TASK INPUT section start

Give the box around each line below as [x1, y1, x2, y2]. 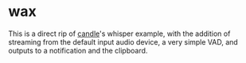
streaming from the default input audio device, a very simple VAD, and [8, 37, 239, 46]
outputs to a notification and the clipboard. [8, 45, 148, 55]
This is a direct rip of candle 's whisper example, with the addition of [8, 29, 231, 38]
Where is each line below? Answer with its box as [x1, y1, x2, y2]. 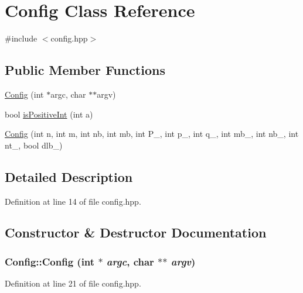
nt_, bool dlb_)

TASK INPUT section end

## TASK TO COMPLETE
Write out each entry word for word, images excluded.

## RESPONSE AREA
Give the box around each line below as [x1, y1, x2, y2]. 
streaming from the default input audio device, a very simple VAD, and [8, 37, 239, 46]
outputs to a notification and the clipboard. [8, 45, 148, 55]
This is a direct rip of candle 's whisper example, with the addition of [8, 29, 231, 38]
Where is each line below? Answer with its box as [x1, y1, x2, y2]. 
nt_, bool dlb_)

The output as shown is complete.